◆ **ACTIVITY**:
Among the entries below, find the line with "Action: Formatter -- Format Date" and the line with "Over the past". Return exactly those lines and every line between them, but no pictures.

◆ **DATA RECORDS**:
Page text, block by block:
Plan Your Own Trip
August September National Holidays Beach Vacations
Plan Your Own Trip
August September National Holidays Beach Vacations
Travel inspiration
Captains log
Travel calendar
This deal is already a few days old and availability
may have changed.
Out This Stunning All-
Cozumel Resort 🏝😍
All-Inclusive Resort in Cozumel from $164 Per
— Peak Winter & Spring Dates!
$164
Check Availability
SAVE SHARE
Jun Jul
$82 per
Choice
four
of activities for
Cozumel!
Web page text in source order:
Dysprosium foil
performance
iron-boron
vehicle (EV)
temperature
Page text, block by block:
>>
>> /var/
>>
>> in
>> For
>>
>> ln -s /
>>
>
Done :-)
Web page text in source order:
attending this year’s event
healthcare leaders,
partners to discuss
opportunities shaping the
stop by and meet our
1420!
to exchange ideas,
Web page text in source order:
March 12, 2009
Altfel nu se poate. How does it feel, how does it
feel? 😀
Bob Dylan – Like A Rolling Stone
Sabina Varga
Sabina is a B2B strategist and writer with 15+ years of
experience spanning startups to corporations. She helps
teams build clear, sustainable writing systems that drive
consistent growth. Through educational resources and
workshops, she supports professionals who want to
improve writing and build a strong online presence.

==

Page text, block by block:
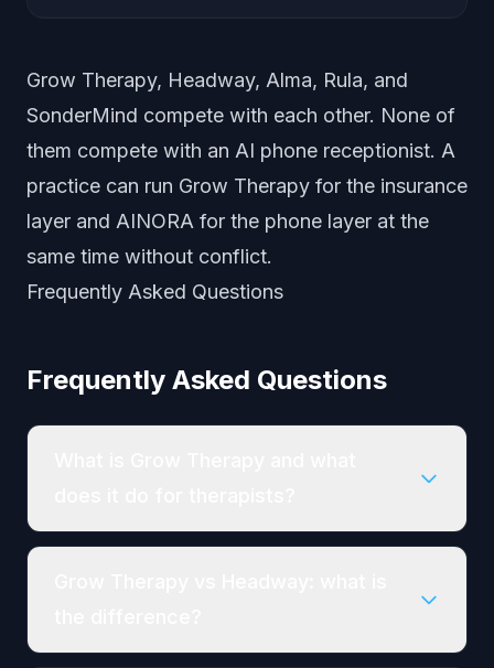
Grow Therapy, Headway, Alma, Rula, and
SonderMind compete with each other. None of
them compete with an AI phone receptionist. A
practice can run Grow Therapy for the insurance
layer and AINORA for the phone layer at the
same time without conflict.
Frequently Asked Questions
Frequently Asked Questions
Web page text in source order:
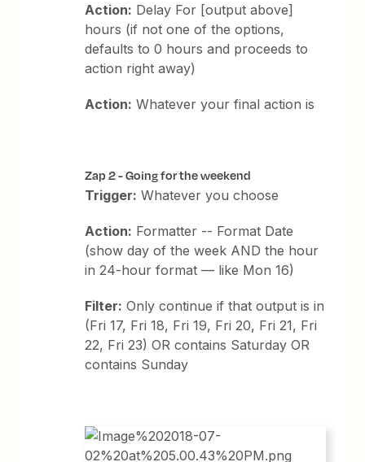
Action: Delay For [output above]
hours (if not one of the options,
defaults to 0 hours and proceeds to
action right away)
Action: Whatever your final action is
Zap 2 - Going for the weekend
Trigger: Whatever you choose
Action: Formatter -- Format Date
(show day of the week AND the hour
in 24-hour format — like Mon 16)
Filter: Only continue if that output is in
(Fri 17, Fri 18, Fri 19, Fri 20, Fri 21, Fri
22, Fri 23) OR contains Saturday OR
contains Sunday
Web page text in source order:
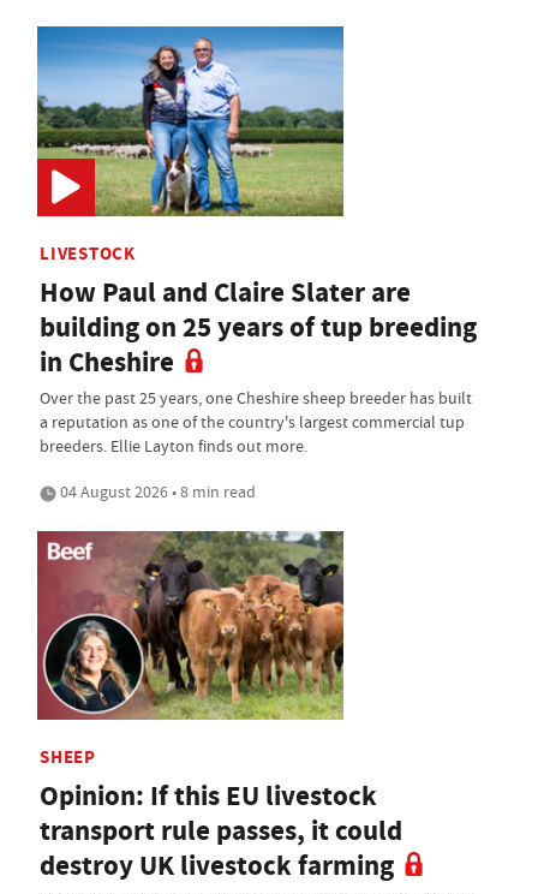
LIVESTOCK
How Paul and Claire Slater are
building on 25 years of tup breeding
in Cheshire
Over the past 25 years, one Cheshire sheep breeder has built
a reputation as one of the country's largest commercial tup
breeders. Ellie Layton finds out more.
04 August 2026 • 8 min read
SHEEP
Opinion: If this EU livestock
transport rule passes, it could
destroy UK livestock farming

...

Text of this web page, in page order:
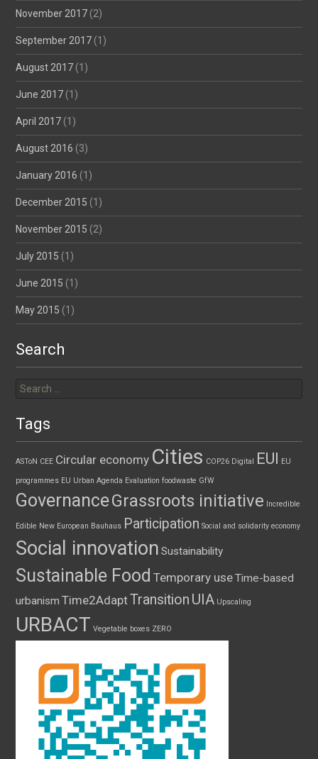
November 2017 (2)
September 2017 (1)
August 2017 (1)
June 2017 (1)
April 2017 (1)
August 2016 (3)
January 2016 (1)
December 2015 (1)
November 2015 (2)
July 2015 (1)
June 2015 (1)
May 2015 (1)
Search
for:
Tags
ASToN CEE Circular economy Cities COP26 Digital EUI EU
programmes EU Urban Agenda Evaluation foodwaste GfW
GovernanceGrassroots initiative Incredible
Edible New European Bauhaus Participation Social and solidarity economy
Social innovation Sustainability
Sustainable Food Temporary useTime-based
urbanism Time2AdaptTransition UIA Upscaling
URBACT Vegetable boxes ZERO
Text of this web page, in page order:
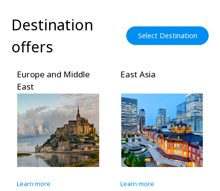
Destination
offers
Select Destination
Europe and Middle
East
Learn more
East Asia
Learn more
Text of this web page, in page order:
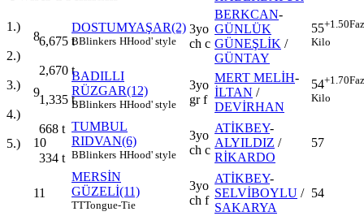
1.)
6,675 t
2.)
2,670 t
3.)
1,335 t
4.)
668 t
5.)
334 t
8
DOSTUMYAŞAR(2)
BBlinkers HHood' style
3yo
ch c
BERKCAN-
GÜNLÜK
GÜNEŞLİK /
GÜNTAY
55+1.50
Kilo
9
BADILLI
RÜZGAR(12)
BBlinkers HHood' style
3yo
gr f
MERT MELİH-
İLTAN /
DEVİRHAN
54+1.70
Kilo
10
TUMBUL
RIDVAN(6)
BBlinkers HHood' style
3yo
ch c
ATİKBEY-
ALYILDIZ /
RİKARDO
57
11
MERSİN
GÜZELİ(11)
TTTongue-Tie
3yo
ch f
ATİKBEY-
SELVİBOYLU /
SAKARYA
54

◆ **SOLUTION TO THIS TASK**:
Action: Formatter -- Format Date
(show day of the week AND the hour
in 24-hour format — like Mon 16)
Filter: Only continue if that output is in
(Fri 17, Fri 18, Fri 19, Fri 20, Fri 21, Fri
22, Fri 23) OR contains Saturday OR
contains Sunday
Web page text in source order:
LIVESTOCK
How Paul and Claire Slater are
building on 25 years of tup breeding
in Cheshire
Over the past 25 years, one Cheshire sheep breeder has built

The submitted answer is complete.